Today’s QSA tip has the potential to save you a lot of time, effort, and cost associated with getting your organization into compliance with the PCI Data Security Standard (DSS). Triaxiom Security is a PCI QSA certified company who performs audits on a myriad of organizations trying to meet PCI standards. From large organizations who accept credit cards in several different ways, to mom-and-pop shops who only accept card-present transactions, we have seen it. Our main goal when working with an organization is to partner with them to help them achieve compliance as efficiently as possible. In many cases, we utilize a surprisingly little-known FAQ published by the PCI Council that may have a tremendous impact on your ability to meet the requirements.

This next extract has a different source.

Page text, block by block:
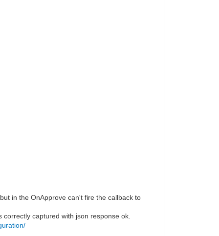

PCI FAQ 1331 states that “entities with environments that fully meet all the eligibility criteria defined in a particular Self Assessment Questionnaire (SAQ) may use that SAQ as a reference to identify the applicable PCI DSS requirements for that environment.” This is huge. For example, if you are a retailer who only accepts card payments via point of sale terminals that are connected to phone jacks (SAQ B), you can use SAQ B as a guide to determine which requirements are applicable even if you have to do a full-blown QSA onsite evaluation. This is not immediately evident, as the Report on Compliance (RoC) that a QSA has to fill out has every requirement listed, similar to a SAQ D. In fact, we’ve run into several situations where organizations were audited by other QSAs not familiar with this guidance and, as such, were being forced to meet every requirement.
This FAQ has the potential to make life a lot easier for a lot of organizations. As long as you can meet the requirements for a particular SAQ, you can effectively cut every requirement that is not addressed in that SAQ. Some of these requirements, for example penetration testing in requirement 11.3, have significant costs associated with them. Therefore, if this FAQ is applicable to your organization, it could potentially save you thousands of dollars, not to mention the headache and confusion associated with meeting controls that are not particularly applicable.
This FAQ can also help service providers when filling out their SAQ D – Service Provider. If you are a service provider who meets the requirements of another SAQ (e.g. if you handle billing using phone payments that you type into a virtual terminal, meeting SAQ C-VT) then you can use that to tailor down the requirements in your SAQ D – Service provider.
As always, it is important that you consult with your acquiring bank or the payment brand directly to confirm your approach. They are the ones ultimately accepting the risk and the only ones authorized to approve your approach and any variations made from the published reporting standard. However, if approved, this could make your life significantly easier.